Ractor - Ruby 的类 Actor 并发抽象

Ractor 旨在提供 Ruby 的并行执行特性,而无需担心线程安全问题。

概述

解释器进程中的多个 Ractor

您可以创建多个 Ractor,它们可以并行运行。

多个 Ractor 之间的有限共享

与线程不同,Ractor 不共享所有内容。

Ractor 之间的两种通信方式

Ractor 通过 Ractor 之间的消息交换进行相互通信并同步执行。有两种消息交换协议:推送类型(消息传递)和拉取类型。

发送消息的复制和移动语义

要将不可共享对象作为消息发送,需要复制或移动对象。

线程安全

Ractor 有助于编写线程安全的并发程序,但我们也可以使用 Ractor 编写线程不安全的程序。

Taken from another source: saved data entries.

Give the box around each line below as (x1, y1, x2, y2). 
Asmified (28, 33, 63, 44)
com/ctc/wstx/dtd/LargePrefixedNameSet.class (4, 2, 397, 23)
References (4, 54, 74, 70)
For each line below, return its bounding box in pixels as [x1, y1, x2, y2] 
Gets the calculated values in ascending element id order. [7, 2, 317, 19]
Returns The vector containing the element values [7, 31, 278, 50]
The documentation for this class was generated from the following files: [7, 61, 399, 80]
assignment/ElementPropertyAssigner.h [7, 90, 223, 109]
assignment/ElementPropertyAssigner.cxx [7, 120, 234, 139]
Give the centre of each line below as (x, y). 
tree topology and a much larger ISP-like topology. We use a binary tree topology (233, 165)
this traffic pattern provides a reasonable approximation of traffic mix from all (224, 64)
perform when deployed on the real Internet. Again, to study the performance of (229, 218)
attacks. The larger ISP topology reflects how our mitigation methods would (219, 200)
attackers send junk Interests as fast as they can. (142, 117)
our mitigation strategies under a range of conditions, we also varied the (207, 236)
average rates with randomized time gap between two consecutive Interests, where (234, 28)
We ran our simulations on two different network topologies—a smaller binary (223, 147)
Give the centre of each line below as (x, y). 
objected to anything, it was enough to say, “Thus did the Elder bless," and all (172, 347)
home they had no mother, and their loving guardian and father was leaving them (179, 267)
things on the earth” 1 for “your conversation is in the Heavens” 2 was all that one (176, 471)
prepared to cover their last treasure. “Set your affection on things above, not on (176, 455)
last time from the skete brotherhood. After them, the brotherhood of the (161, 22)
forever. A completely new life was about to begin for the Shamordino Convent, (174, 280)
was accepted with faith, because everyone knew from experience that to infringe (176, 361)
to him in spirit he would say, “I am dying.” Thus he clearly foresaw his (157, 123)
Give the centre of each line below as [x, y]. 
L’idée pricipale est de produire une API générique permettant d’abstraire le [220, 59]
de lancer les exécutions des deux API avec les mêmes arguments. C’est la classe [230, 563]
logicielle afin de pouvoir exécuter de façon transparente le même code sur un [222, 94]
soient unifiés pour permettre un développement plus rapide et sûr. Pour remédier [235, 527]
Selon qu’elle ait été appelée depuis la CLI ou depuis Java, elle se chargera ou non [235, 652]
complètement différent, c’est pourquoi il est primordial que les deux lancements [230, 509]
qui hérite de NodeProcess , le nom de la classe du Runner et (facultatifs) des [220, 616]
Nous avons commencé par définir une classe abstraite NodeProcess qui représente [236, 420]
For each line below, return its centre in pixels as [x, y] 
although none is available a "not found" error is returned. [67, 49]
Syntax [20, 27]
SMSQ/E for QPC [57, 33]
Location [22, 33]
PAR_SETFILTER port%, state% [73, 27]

如果没有 Ractor,我们需要跟踪所有状态变化以调试线程安全问题。使用 Ractor,您可以专注于与 Ractor 共享的可疑代码。

创建和终止

Ractor.new

# Ractor.new with a block creates new Ractor
r = Ractor.new do
  # This block will be run in parallel with other ractors
end

# You can name a Ractor with `name:` argument.
r = Ractor.new name: 'test-name' do
end

# and Ractor#name returns its name.
r.name #=> 'test-name'

给定代码块隔离

Ractor 在给定的代码块中执行给定的 expr。给定代码块将通过 Proc#isolate 方法与外部范围隔离(尚未向 Ruby 用户公开)。为了防止在 Ractor 之间共享不可共享的对象,代码块的外部变量、self 和其他信息将被隔离。

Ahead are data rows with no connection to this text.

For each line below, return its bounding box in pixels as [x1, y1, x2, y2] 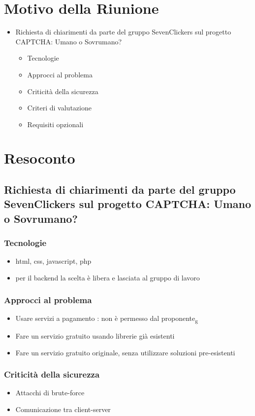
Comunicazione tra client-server [15, 404, 111, 414]
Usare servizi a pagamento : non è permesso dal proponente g [15, 312, 198, 324]
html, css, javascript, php [15, 256, 92, 266]
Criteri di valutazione [27, 103, 92, 113]
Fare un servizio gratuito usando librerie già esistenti [15, 330, 175, 341]
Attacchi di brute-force [15, 387, 85, 398]
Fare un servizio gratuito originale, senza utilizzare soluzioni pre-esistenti [15, 347, 235, 357]
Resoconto [4, 148, 75, 168]
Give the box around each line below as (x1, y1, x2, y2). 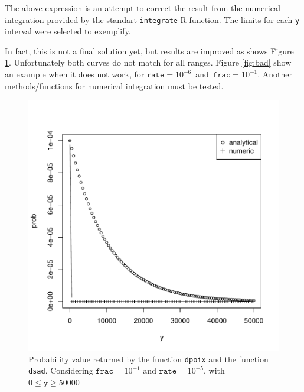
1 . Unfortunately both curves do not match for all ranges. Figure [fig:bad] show (5, 56, 292, 69)
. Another (257, 68, 292, 80)
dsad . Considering (28, 364, 93, 377)
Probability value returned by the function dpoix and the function (28, 352, 269, 365)
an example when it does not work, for (5, 68, 145, 80)
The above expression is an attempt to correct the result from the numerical (5, 2, 280, 14)
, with (203, 364, 225, 377)
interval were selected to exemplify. (5, 25, 131, 37)
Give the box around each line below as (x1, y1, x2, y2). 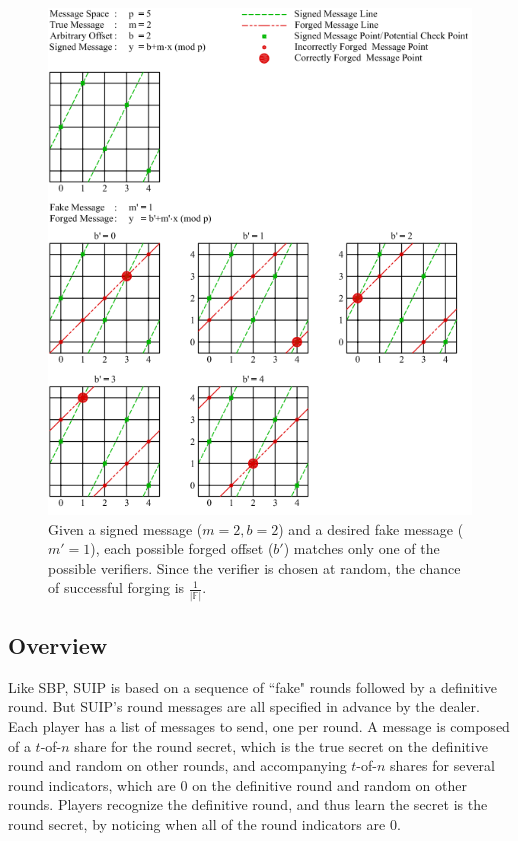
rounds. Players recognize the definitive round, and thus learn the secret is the (8, 794, 488, 815)
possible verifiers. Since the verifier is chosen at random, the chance (48, 557, 461, 578)
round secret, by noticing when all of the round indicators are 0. (8, 814, 401, 835)
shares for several (390, 755, 495, 776)
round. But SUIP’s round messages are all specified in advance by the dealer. (8, 696, 480, 717)
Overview (8, 630, 108, 661)
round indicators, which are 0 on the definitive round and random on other (8, 774, 467, 795)
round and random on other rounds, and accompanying (8, 755, 347, 776)

Proc#isolateRactor 创建时(当调用 Ractor.new 时)调用。如果由于外部变量等原因而无法隔离给定的 Proc 对象,则会引发错误。

begin
  a = true
  r = Ractor.new do
    a #=> ArgumentError because this block accesses `a`.
  end
  r.take # see later
rescue ArgumentError
end
r = Ractor.new do
  p self.class #=> Ractor
  self.object_id
end
r.take == self.object_id #=> false

传递给 Ractor.new() 的参数将成为给定代码块的代码块参数。但是,解释器不会传递参数对象引用,而是将它们作为消息发送(有关详细信息,请参见下文)。

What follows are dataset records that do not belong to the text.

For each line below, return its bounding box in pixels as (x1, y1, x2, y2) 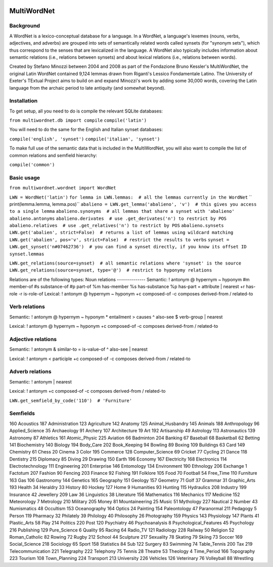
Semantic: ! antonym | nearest (9, 379, 72, 385)
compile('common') (9, 162, 55, 167)
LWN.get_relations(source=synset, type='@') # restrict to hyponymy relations (9, 268, 212, 273)
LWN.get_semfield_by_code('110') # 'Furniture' (9, 398, 132, 403)
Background (9, 22, 40, 29)
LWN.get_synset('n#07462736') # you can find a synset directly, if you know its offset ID (9, 244, 247, 250)
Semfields (9, 410, 35, 417)
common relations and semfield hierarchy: (9, 152, 98, 158)
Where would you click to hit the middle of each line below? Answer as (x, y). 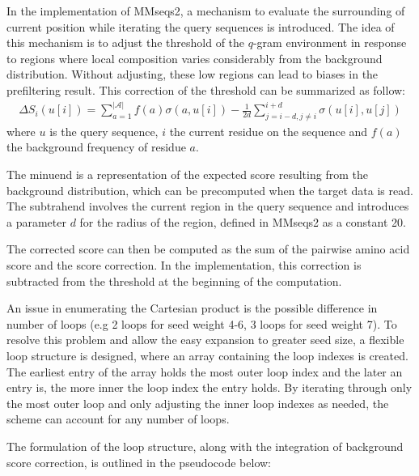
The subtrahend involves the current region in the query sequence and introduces (208, 206)
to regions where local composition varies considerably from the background (195, 58)
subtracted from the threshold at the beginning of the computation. (174, 280)
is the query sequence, (104, 131)
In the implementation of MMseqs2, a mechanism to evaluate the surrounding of (206, 11)
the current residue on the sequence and (269, 131)
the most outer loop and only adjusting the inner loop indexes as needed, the (198, 403)
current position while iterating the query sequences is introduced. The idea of (201, 26)

r = Ractor.new 'ok' do |msg|
  msg #=> 'ok'
end
r.take #=> 'ok'
# almost similar to the last example
r = Ractor.new do
  msg = Ractor.receive
  msg
end
r.send 'ok'
r.take #=> 'ok'

给定代码块的执行结果

给定代码块的返回值将成为传出消息(有关详细信息,请参见下文)。

r = Ractor.new do
  'ok'
end
r.take #=> `ok`
# almost similar to the last example
r = Ractor.new do
  Ractor.yield 'ok'
end
r.take #=> 'ok'

给定代码块中的错误将传播到传出消息的接收者。

r = Ractor.new do
  raise 'ok' # exception will be transferred to the receiver
end

begin
  r.take
rescue Ractor::RemoteError => e
  e.cause.class   #=> RuntimeError
  e.cause.message #=> 'ok'
  e.ractor        #=> r
end

Ractor 之间的通信

Ractor 之间的通信是通过发送和接收消息来实现的。有两种相互通信的方式。

用户可以使用 (1) 控制程序执行时序,但不应该使用 (2) 控制(仅作为临界区管理)。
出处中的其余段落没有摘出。